The Gambling Commission is requiring William Hill Group to pay an eye-watering fine of £19.2 million for social responsibility and anti-money laundering failures by three of its companies:

  • WHG (International) Limited, which runs williamhill.com, will pay £12.5 million;
  • Mr Green Limited, which runs mrgreen.com, will pay £3.7 million; and
  • William Hill Organization Limited, which operates 1,344 gambling premises across Britain, will pay £3 million.

This fine comes just a week after the Commission fined two operators owned by Kindred Group plc a combined £7.2 million.  It is the largest enforcement action the Gambling Commission has enforced so far – topping the £17 million action taken against Entain back in August 2022. 

The Gambling Commission summarises the failures by the William Hill Group as follows:

Social responsibility failures:

The failures to comply with social responsibility rules included:

  • One customer was allowed to open a new account and spend £23,000 in 20 minutes. Another customer was allowed to open an account and spend £18,000 in 24 hours. A third customer was allowed to open a new account and spend £32,500 over two days.  All of these occurred without any checks.
  • Failing to identify certain customers at risk of experiencing gambling related harm and failing to carry out checks at an early stage in the customer's journey – one customer lost £14,902 in 70 minutes. Another customer lost £54,252 in four weeks without the operator seeking income evidence, carrying out adequate checks, or using any other effective method to identify risk of harm.
  • Having insufficient controls which exposed new or returning customers to the risk of substantial losses in a short period of time.
  • Failing to apply a 24-hour delay between receiving a request for an increase in a credit limit and granting it – one customer was allowed to immediately place a £100,000 bet when his credit limit was £70,000.
  • Ineffective controls allowed 331 customers to gamble despite having self-excluded.
  • After its retail premise re-opened following the Covid pandemic lockdown, the operator allowed one customer to lose £10,600 in two days without a safer gambling interaction.
  • Despite being unknown and staking £42,253 in 130 bets over a three-day period, staff did not identify one customer as being at risk of experiencing harms associated with gambling or undertake any customer interactions.

Anti-money laundering failures

The failures to comply with AML rules included:

  • Allowing customers to deposit large amounts without conducting appropriate checks or requesting source of funds evidence – one customer was able to spend and lose £70,134 in a month, another to lose £38,000 in five weeks and another to lose £36,000 in four days.
  • Policies, procedures and controls lacked guidance on appropriate action to take following the results of customer profiling.
  • Procedures and controls lacked hard stops to prevent further spend and mitigate against money laundering risks before customer risk profiling is completed.
  • AML staff training provided insufficient information on risks and how to manage them.

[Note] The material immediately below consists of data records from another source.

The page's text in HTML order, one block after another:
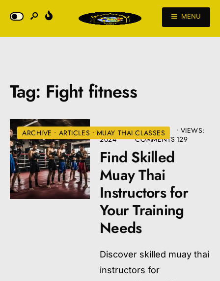
MENU
Tag: Fight fitness
ARCHIVE • ARTICLES • MUAY THAI CLASSES
JULY 10,
2024
• 4
COMMENTS
• VIEWS:
129
Find Skilled
Muay Thai
Instructors for
Your Training
Needs
Discover skilled muay thai
instructors for
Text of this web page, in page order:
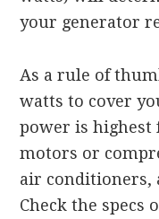
your generator
As a rule of
watts to cover
power is
motors or
air conditioners,
Check the specs

The £19.2 million will be directed towards socially responsible causes as part of the regulatory settlement. The Gambling Commission is also imposing more licence conditions to ensure a business board member oversees an improvement plan, and that it undergoes a third-party audit to assess that it is effectively implementing its AML and safer gambling policies, procedures and controls. 

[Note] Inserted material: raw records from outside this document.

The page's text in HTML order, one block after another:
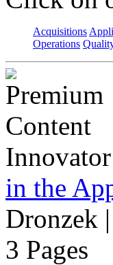
Acquisitions
Operations
Innovator
in the
Dronzek
3 Pages
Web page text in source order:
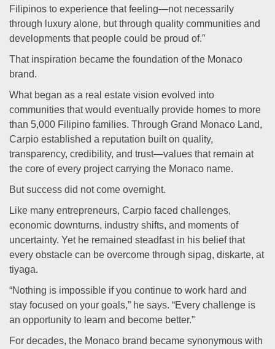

Since the beginning of 2022, the Commission has concluded 26 enforcement cases and operators have paid over £76 million due to regulatory failures. The Commission indicated in its press release that it believes that the industry is now doing better when it comes to complying with the rules due to the Commission's enforcement programme.  

However, the Times poignantly points out that “the fundamental problem is that there is a trade-off between implementing rules to protect customers and profitability”.

Gambling operators are advised to ensure that they review their processes and rules to cover the situations outlined above, and to avoid the prospect of steep fines and adverse publicity.